Another program attempted to address maternal-health-provider shortages by giving Medicaid beneficiaries access to midwives, but the savings were too small, she said.
In 2021, when JPMorgan launched a venture meant to shake up the healthcare industry, Friedman saw an opportunity to apply what she’d learned to employer-sponsored insurance, which is how the majority of Americans pay for care.
She’s now in charge of innovation at the bank’s Morgan Health unit, which is tasked with lowering costs and improving care quality for the bank’s 385,000 employees and dependents and for commercial healthcare more broadly.
One element of Morgan Health’s strategy is working closely with startups to run pilots for JPMorgan’s workers and their families to find ideas worth building on.
Thus far, a Columbus-based pilot in primary care is going well.
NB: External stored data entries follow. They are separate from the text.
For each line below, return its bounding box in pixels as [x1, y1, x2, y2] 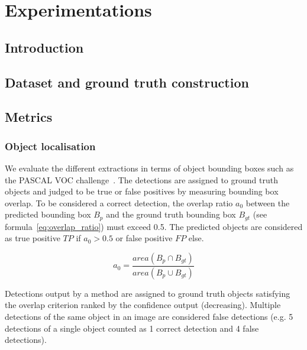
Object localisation [5, 138, 96, 153]
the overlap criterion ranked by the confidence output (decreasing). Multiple [5, 299, 281, 311]
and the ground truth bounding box [106, 208, 236, 221]
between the [245, 196, 290, 209]
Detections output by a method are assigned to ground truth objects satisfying [5, 287, 290, 299]
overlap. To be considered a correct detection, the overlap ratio [5, 196, 233, 209]
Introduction [5, 38, 84, 56]
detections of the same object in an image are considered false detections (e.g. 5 [5, 310, 293, 323]
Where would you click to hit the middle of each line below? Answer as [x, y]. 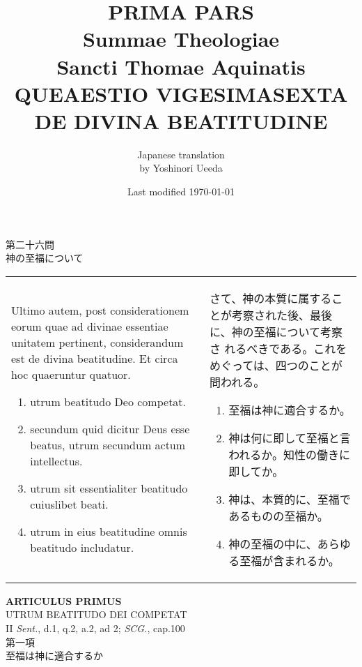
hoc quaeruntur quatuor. [71, 375]
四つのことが [309, 365]
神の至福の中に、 [273, 544]
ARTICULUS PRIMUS [64, 600]
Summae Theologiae [181, 39]
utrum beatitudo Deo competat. [108, 402]
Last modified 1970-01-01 [181, 192]
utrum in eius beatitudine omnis [109, 532]
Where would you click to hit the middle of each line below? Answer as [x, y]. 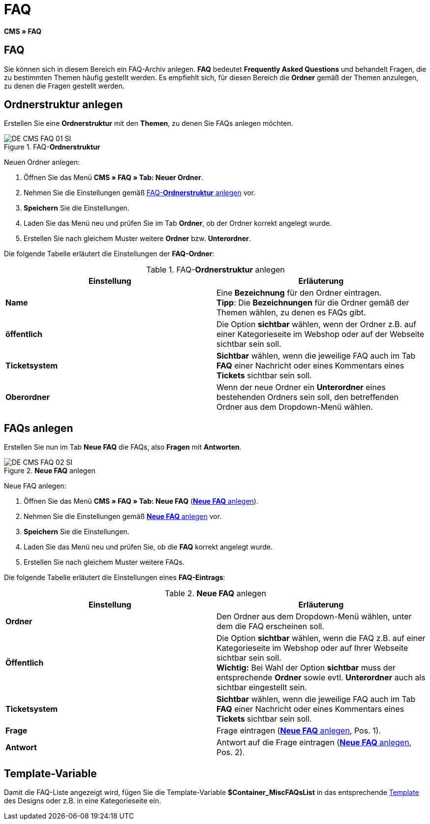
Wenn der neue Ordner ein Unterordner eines [301, 387]
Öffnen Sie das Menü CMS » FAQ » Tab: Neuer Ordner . [113, 178]
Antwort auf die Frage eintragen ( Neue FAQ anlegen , [314, 743]
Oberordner [28, 397]
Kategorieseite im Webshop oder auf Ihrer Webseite [312, 648]
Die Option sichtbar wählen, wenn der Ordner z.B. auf [317, 324]
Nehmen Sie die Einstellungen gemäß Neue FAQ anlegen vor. [123, 517]
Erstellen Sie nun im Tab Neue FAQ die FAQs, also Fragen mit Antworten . [123, 447]
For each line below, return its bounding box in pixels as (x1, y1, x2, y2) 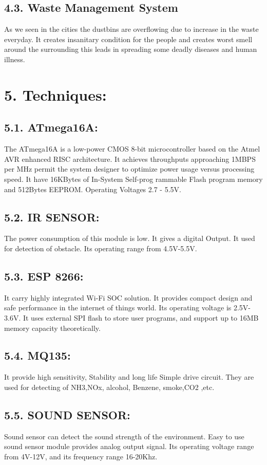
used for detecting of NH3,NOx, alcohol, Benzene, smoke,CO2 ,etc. (4, 381, 215, 392)
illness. (4, 53, 25, 64)
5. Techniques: (4, 84, 107, 105)
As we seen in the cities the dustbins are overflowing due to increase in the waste (4, 24, 259, 34)
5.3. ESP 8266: (4, 268, 84, 284)
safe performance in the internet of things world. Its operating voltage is (4, 302, 232, 313)
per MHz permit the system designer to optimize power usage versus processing (4, 163, 255, 174)
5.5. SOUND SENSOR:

Friedman’s team has many more experiments planned, she said.
One will have the former CMS leader once again tackling maternal health, where people of color see worse outcomes regardless of income, she said.
Though it’s still early, Friedman’s team aims to support pregnant people more holistically, outside of their “capital-M medical needs,” she said.
Friedman said she hopes to publish details about Morgan Health’s work with providers, so other employers can replicate them. She said the right interventions exist — they’re just not being implemented enough.
“If we can change that even modestly, I will feel really proud,” she said.